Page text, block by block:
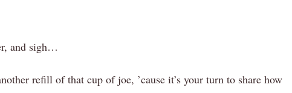
and sigh…
refill of that cup of joe, ’cause it’s your turn to share how
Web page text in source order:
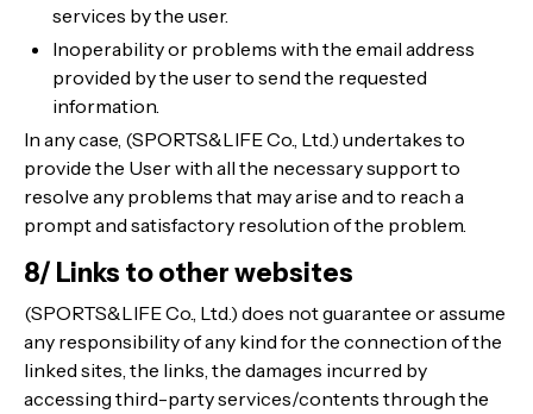
services by the user.
Inoperability or problems with the email address
provided by the user to send the requested
information.
In any case, (SPORTS&LIFE Co., Ltd.) undertakes to
provide the User with all the necessary support to
resolve any problems that may arise and to reach a
prompt and satisfactory resolution of the problem.
8/ Links to other websites
(SPORTS&LIFE Co., Ltd.) does not guarantee or assume
any responsibility of any kind for the connection of the
linked sites, the links, the damages incurred by
accessing third-party services/contents through the
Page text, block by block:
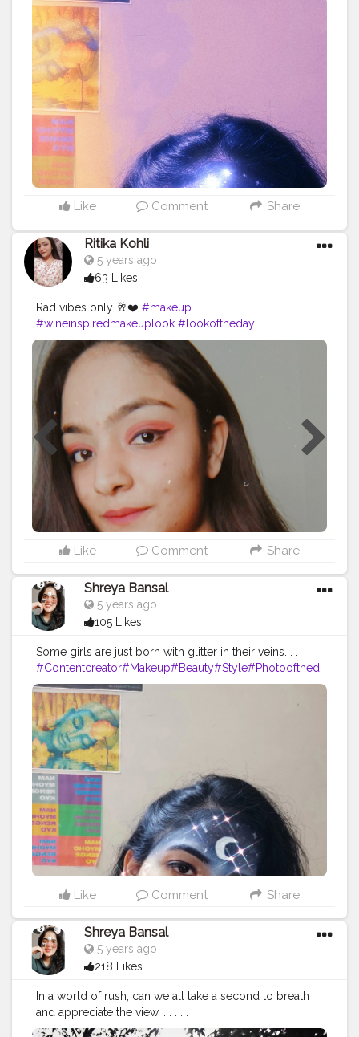
Travel#Creatorshala
ogger#Influencer
onblogger#Instagram
Like Comment Share
Ritika Kohli
5 years ago
63 Likes
Rad vibes only 🥂❤️ #makeup
#wineinspiredmakeuplook #lookoftheday
#fashionblogger #contentcreator #digitalcreator
#creatorshala
Like Comment Share
Shreya Bansal
5 years ago
105 Likes
Some girls are just born with glitter in their veins. . .
#Contentcreator#Makeup#Beauty#Style#Photoofthed
ay#Follow#Creatorshalainfluencer#Lifestyle#Model#
Travel#Creatorshala
ogger#Influencer
onblogger#Instagram
Like Comment Share
Shreya Bansal
5 years ago
218 Likes
In a world of rush, can we all take a second to breath
and appreciate the view. . . . . .
#Contentcreator#Makeup #Beauty#Style#Photoofthed
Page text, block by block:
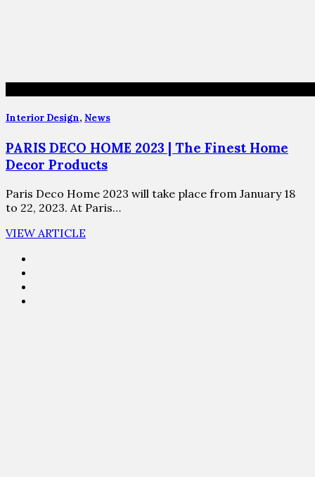
Interior Design, News
PARIS DECO HOME 2023 | The Finest Home
Decor Products
Paris Deco Home 2023 will take place from January 18
to 22, 2023. At Paris…
VIEW ARTICLE
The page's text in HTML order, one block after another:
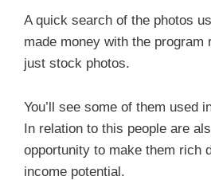
A quick search of the photos
made money with the program
just stock photos.
You’ll see some of them used
In relation to this people are
opportunity to make them rich
income potential.
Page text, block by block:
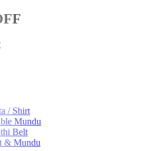
/ Shirt
Mundu
Belt
& Mundu
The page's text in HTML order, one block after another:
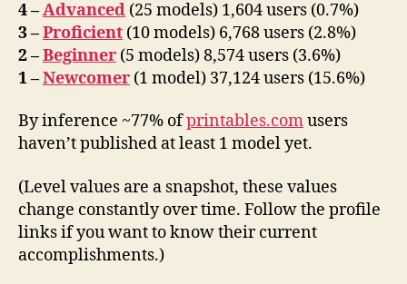
4 –Advanced (25 models) 1,604 users (0.7%)
3 –Proficient (10 models) 6,768 users (2.8%)
2 –Beginner (5 models) 8,574 users (3.6%)
1 –Newcomer (1 model) 37,124 users (15.6%)
By inference ~77% ofprintables.comusers
haven’t published at least 1 model yet.
(Level values are a snapshot, these values
change constantly over time. Follow the profile
links if you want to know their current
accomplishments.)
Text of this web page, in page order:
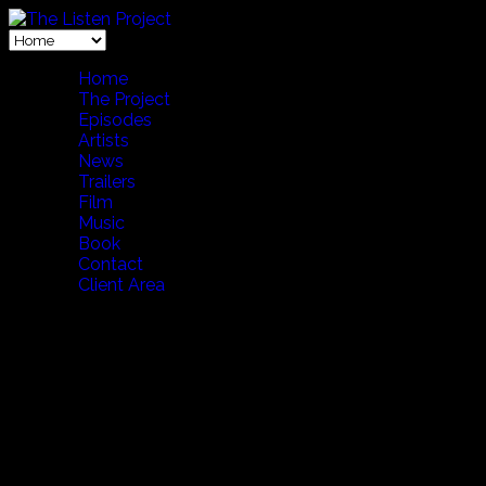
Home
The Project
Episodes
Artists
News
Trailers
Film
Music
Book
Contact
Client Area
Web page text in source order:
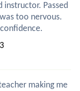
instructor. Passed
too nervous.
making me
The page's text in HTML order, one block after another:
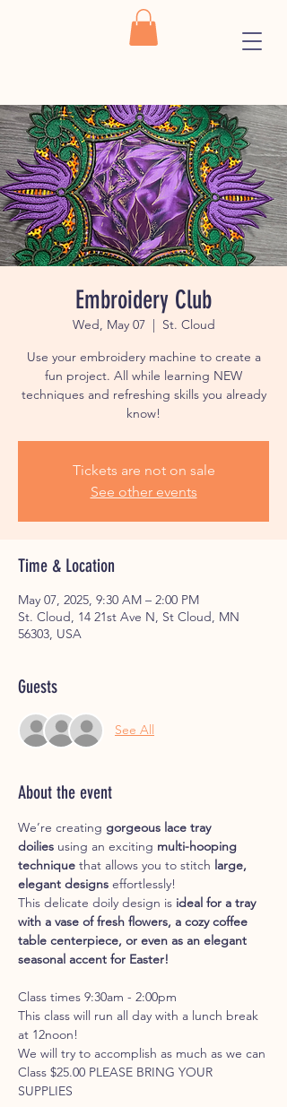
Embroidery Club
Wed, May 07
  |
St. Cloud
Use your embroidery machine to create a
fun project. All while learning NEW
techniques and refreshing skills you already
know!
Tickets are not on sale
See other events
Time & Location
May 07, 2025, 9:30 AM – 2:00 PM
St. Cloud, 14 21st Ave N, St Cloud, MN
56303, USA
Guests
See All
About the event
We’re creating gorgeous lace tray
doilies using an exciting multi-hooping
technique that allows you to stitch large,
elegant designs effortlessly!
This delicate doily design is ideal for a tray
with a vase of fresh flowers, a cozy coffee
table centerpiece, or even as an elegant
seasonal accent for Easter!
Class times 9:30am - 2:00pm
This class will run all day with a lunch break
at 12noon!
We will try to accomplish as much as we can
Class $25.00 PLEASE BRING YOUR
SUPPLIES
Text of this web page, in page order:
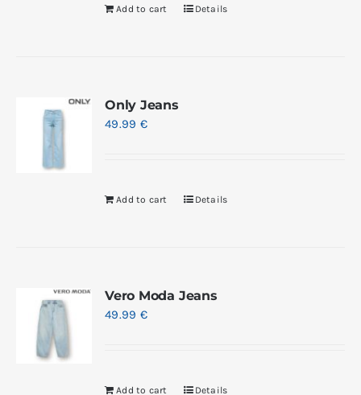
Add to cart Details
Only Jeans
49.99 €
Add to cart Details
Vero Moda Jeans
49.99 €
Add to cart Details
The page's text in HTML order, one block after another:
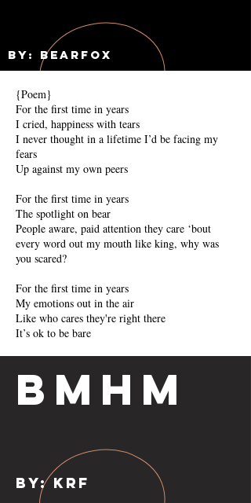
By: Bearfox
{Poem}
For the first time in years
I cried, happiness with tears
I never thought in a lifetime I’d be facing my
fears
Up against my own peers
For the first time in years
The spotlight on bear
People aware, paid attention they care ‘bout
every word out my mouth like king, why was
you scared?
For the first time in years
My emotions out in the air
Like who cares they're right there
It’s ok to be bare
BMHM
By: KRF
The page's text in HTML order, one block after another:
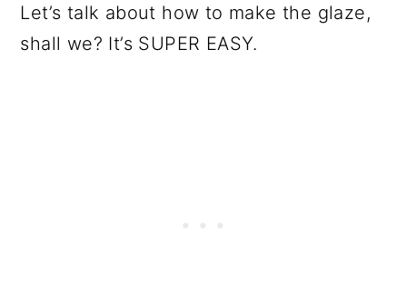
Let’s talk about how to make the glaze,
shall we? It’s SUPER EASY.
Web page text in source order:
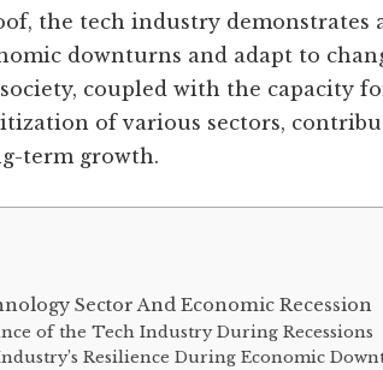
the tech industry demonstrates
downturns and adapt to
coupled with the capacity
of various sectors,
term growth.
Sector And Economic Recession
of the Tech Industry During Recessions
Resilience During Economic
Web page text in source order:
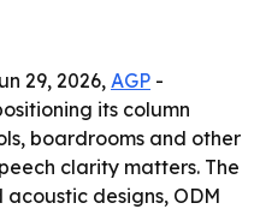
29, 2026, AGP -
its column
boardrooms and other
clarity matters. The
designs, ODM
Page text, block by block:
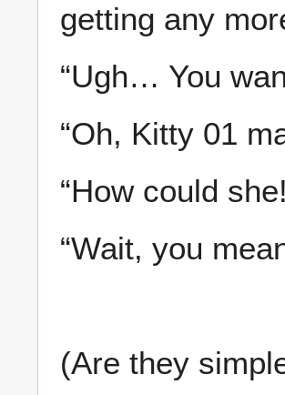
getting any
“Ugh… You
“Oh, Kitty 01
“How could
“Wait, you
(Are they

- [EXERCISE DIRECTIONS] Write every line above out again exactly; pictures do not belong in the copy.

- [WRITTEN RESPONSE]
Page text, block by block:
and sigh…
refill of that cup of joe, ’cause it’s your turn to share how
Web page text in source order:
services by the user.
Inoperability or problems with the email address
provided by the user to send the requested
information.
In any case, (SPORTS&LIFE Co., Ltd.) undertakes to
provide the User with all the necessary support to
resolve any problems that may arise and to reach a
prompt and satisfactory resolution of the problem.
8/ Links to other websites
(SPORTS&LIFE Co., Ltd.) does not guarantee or assume
any responsibility of any kind for the connection of the
linked sites, the links, the damages incurred by
accessing third-party services/contents through the
Page text, block by block:
Travel#Creatorshala
ogger#Influencer
onblogger#Instagram
Like Comment Share
Ritika Kohli
5 years ago
63 Likes
Rad vibes only 🥂❤️ #makeup
#wineinspiredmakeuplook #lookoftheday
#fashionblogger #contentcreator #digitalcreator
#creatorshala
Like Comment Share
Shreya Bansal
5 years ago
105 Likes
Some girls are just born with glitter in their veins. . .
#Contentcreator#Makeup#Beauty#Style#Photoofthed
ay#Follow#Creatorshalainfluencer#Lifestyle#Model#
Travel#Creatorshala
ogger#Influencer
onblogger#Instagram
Like Comment Share
Shreya Bansal
5 years ago
218 Likes
In a world of rush, can we all take a second to breath
and appreciate the view. . . . . .
#Contentcreator#Makeup #Beauty#Style#Photoofthed
Page text, block by block:
Interior Design, News
PARIS DECO HOME 2023 | The Finest Home
Decor Products
Paris Deco Home 2023 will take place from January 18
to 22, 2023. At Paris…
VIEW ARTICLE
The page's text in HTML order, one block after another:
A quick search of the photos
made money with the program
just stock photos.
You’ll see some of them used
In relation to this people are
opportunity to make them rich
income potential.
Page text, block by block:
/ Shirt
Mundu
Belt
& Mundu
The page's text in HTML order, one block after another:
4 –Advanced (25 models) 1,604 users (0.7%)
3 –Proficient (10 models) 6,768 users (2.8%)
2 –Beginner (5 models) 8,574 users (3.6%)
1 –Newcomer (1 model) 37,124 users (15.6%)
By inference ~77% ofprintables.comusers
haven’t published at least 1 model yet.
(Level values are a snapshot, these values
change constantly over time. Follow the profile
links if you want to know their current
accomplishments.)
Text of this web page, in page order:
Home
The Project
Episodes
Artists
News
Trailers
Film
Music
Book
Contact
Client Area
Web page text in source order:
instructor. Passed
too nervous.
making me
The page's text in HTML order, one block after another:
Embroidery Club
Wed, May 07
  |
St. Cloud
Use your embroidery machine to create a
fun project. All while learning NEW
techniques and refreshing skills you already
know!
Tickets are not on sale
See other events
Time & Location
May 07, 2025, 9:30 AM – 2:00 PM
St. Cloud, 14 21st Ave N, St Cloud, MN
56303, USA
Guests
See All
About the event
We’re creating gorgeous lace tray
doilies using an exciting multi-hooping
technique that allows you to stitch large,
elegant designs effortlessly!
This delicate doily design is ideal for a tray
with a vase of fresh flowers, a cozy coffee
table centerpiece, or even as an elegant
seasonal accent for Easter!
Class times 9:30am - 2:00pm
This class will run all day with a lunch break
at 12noon!
We will try to accomplish as much as we can
Class $25.00 PLEASE BRING YOUR
SUPPLIES
Text of this web page, in page order:
Add to cart Details
Only Jeans
49.99 €
Add to cart Details
Vero Moda Jeans
49.99 €
Add to cart Details
The page's text in HTML order, one block after another:
By: Bearfox
{Poem}
For the first time in years
I cried, happiness with tears
I never thought in a lifetime I’d be facing my
fears
Up against my own peers
For the first time in years
The spotlight on bear
People aware, paid attention they care ‘bout
every word out my mouth like king, why was
you scared?
For the first time in years
My emotions out in the air
Like who cares they're right there
It’s ok to be bare
BMHM
By: KRF
The page's text in HTML order, one block after another:
Let’s talk about how to make the glaze,
shall we? It’s SUPER EASY.
Web page text in source order:
the tech industry demonstrates
downturns and adapt to
coupled with the capacity
of various sectors,
term growth.
Sector And Economic Recession
of the Tech Industry During Recessions
Resilience During Economic
Web page text in source order:
29, 2026, AGP -
its column
boardrooms and other
clarity matters. The
designs, ODM
Page text, block by block:
getting any
“Ugh… You
“Oh, Kitty 01
“How could
“Wait, you
(Are they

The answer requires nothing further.